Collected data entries
----------------------------------------

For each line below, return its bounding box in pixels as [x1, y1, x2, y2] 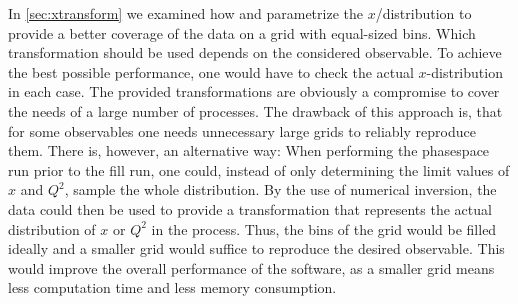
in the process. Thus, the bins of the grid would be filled [151, 218, 497, 239]
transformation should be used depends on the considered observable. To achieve [8, 42, 502, 63]
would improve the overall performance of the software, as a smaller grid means [8, 257, 495, 278]
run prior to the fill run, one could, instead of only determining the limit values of [8, 159, 510, 180]
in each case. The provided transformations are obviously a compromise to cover [8, 81, 500, 102]
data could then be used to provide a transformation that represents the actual [8, 198, 492, 219]
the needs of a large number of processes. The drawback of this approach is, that [8, 100, 503, 121]
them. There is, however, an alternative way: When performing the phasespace [8, 140, 490, 161]
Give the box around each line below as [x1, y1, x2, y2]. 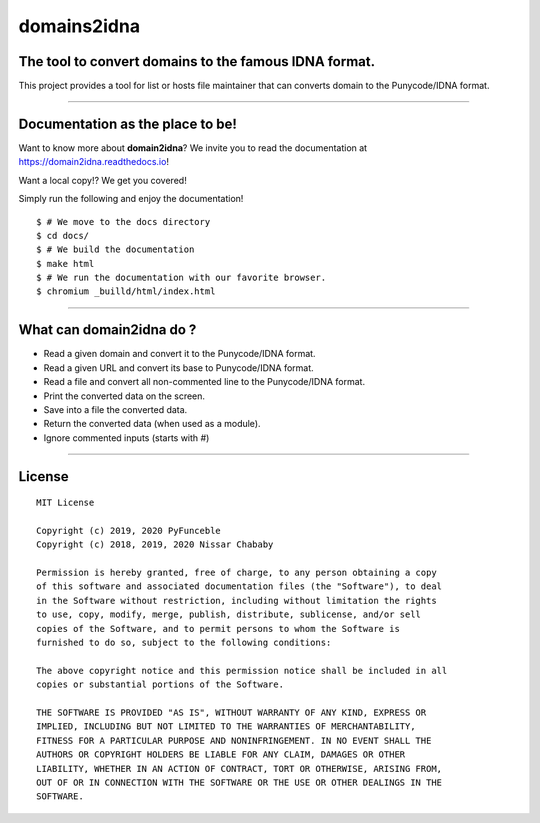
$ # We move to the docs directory [36, 216, 211, 227]
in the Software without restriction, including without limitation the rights [36, 595, 437, 606]
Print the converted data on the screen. [43, 390, 205, 402]
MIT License [36, 497, 95, 509]
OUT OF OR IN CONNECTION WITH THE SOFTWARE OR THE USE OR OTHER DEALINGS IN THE [36, 776, 443, 788]
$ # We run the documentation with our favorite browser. [36, 272, 327, 284]
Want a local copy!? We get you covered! [18, 174, 187, 186]
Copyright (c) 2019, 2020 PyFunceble [36, 525, 222, 536]
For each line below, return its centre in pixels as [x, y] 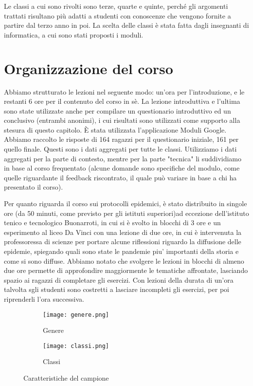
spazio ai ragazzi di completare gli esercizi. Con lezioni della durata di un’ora [119, 280]
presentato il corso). [34, 187]
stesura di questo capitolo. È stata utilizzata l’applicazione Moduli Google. [115, 129]
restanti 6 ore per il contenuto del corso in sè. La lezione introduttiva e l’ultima [122, 101]
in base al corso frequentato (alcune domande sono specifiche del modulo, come [122, 168]
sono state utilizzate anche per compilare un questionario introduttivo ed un [117, 110]
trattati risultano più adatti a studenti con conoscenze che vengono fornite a [117, 15]
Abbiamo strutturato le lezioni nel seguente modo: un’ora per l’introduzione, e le [124, 91]
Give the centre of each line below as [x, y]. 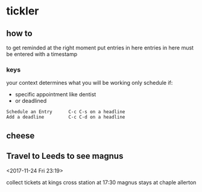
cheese [21, 136]
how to [19, 33]
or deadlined [31, 101]
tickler [23, 11]
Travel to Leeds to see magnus [65, 156]
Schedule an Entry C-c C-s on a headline [66, 112]
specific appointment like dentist [55, 94]
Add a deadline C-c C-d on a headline [66, 117]
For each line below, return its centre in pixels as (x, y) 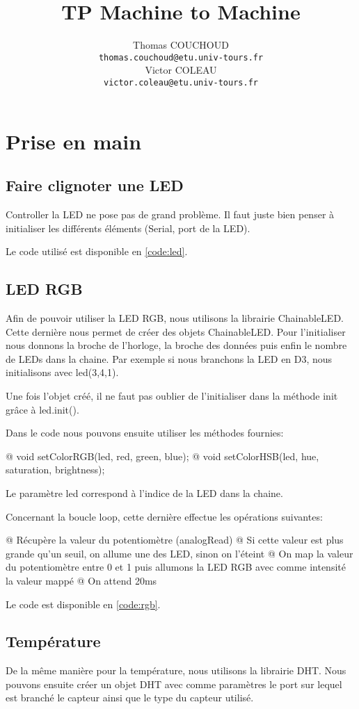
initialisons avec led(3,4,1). (62, 372)
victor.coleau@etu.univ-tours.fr (181, 82)
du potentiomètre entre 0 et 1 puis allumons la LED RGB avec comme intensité (176, 567)
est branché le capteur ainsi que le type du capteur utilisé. (130, 698)
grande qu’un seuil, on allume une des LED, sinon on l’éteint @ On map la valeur (179, 553)
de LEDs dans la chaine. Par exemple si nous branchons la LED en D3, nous (169, 358)
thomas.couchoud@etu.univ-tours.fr (181, 57)
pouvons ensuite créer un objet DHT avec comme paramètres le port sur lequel (174, 684)
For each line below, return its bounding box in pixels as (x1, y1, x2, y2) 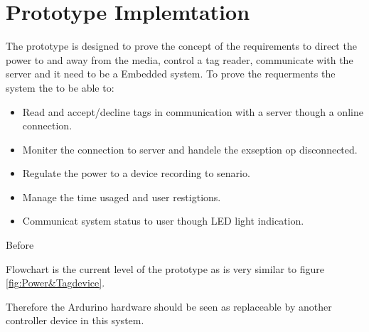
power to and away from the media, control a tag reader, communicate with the (6, 52, 353, 67)
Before (6, 237, 34, 252)
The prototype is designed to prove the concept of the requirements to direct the (6, 38, 357, 53)
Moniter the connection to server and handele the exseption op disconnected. (22, 141, 358, 156)
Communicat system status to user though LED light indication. (22, 213, 304, 228)
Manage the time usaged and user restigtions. (22, 189, 221, 204)
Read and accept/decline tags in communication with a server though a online (22, 104, 363, 119)
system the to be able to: (6, 80, 114, 95)
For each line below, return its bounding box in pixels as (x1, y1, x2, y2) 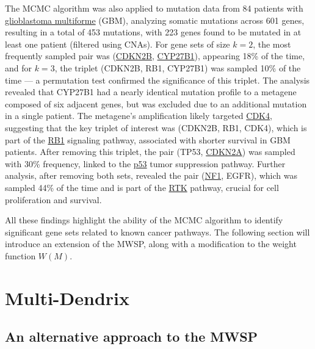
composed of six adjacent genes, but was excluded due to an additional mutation (5, 97, 307, 110)
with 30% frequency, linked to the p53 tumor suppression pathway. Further (5, 157, 286, 170)
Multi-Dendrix (5, 285, 130, 310)
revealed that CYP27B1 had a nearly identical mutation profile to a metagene (5, 85, 297, 98)
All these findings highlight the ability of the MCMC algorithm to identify (5, 214, 283, 226)
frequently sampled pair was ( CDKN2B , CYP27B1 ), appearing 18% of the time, (5, 49, 305, 62)
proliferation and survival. (5, 193, 102, 206)
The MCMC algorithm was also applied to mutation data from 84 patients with (5, 2, 303, 14)
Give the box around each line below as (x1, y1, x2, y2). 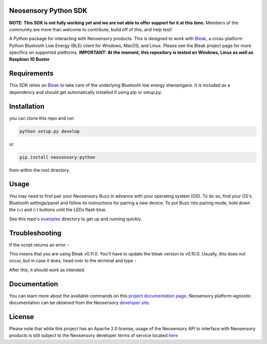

----------------------------------------

** ABOUT THIS EXERCISE **
Write out exactly the run of lines above that starts at the line containing "or deadlined [31, 101]" and ends at the line containing "proliferation and survival.". Include both, and leave the pictures out.

** ANSWER TO THIS TASK **
or deadlined [31, 101]
tickler [23, 11]
Travel to Leeds to see magnus [65, 156]
Schedule an Entry C-c C-s on a headline [66, 112]
specific appointment like dentist [55, 94]
Add a deadline C-c C-d on a headline [66, 117]
For each line below, return its centre in pixels as (x, y) 
initialisons avec led(3,4,1). (62, 372)
victor.coleau@etu.univ-tours.fr (181, 82)
du potentiomètre entre 0 et 1 puis allumons la LED RGB avec comme intensité (176, 567)
est branché le capteur ainsi que le type du capteur utilisé. (130, 698)
grande qu’un seuil, on allume une des LED, sinon on l’éteint @ On map la valeur (179, 553)
de LEDs dans la chaine. Par exemple si nous branchons la LED en D3, nous (169, 358)
thomas.couchoud@etu.univ-tours.fr (181, 57)
pouvons ensuite créer un objet DHT avec comme paramètres le port sur lequel (174, 684)
For each line below, return its bounding box in pixels as (x1, y1, x2, y2) 
power to and away from the media, control a tag reader, communicate with the (6, 52, 353, 67)
Before (6, 237, 34, 252)
The prototype is designed to prove the concept of the requirements to direct the (6, 38, 357, 53)
Moniter the connection to server and handele the exseption op disconnected. (22, 141, 358, 156)
Communicat system status to user though LED light indication. (22, 213, 304, 228)
Manage the time usaged and user restigtions. (22, 189, 221, 204)
Read and accept/decline tags in communication with a server though a online (22, 104, 363, 119)
system the to be able to: (6, 80, 114, 95)
For each line below, return its bounding box in pixels as (x1, y1, x2, y2) 
composed of six adjacent genes, but was excluded due to an additional mutation (5, 97, 307, 110)
with 30% frequency, linked to the p53 tumor suppression pathway. Further (5, 157, 286, 170)
Multi-Dendrix (5, 285, 130, 310)
revealed that CYP27B1 had a nearly identical mutation profile to a metagene (5, 85, 297, 98)
All these findings highlight the ability of the MCMC algorithm to identify (5, 214, 283, 226)
frequently sampled pair was ( CDKN2B , CYP27B1 ), appearing 18% of the time, (5, 49, 305, 62)
proliferation and survival. (5, 193, 102, 206)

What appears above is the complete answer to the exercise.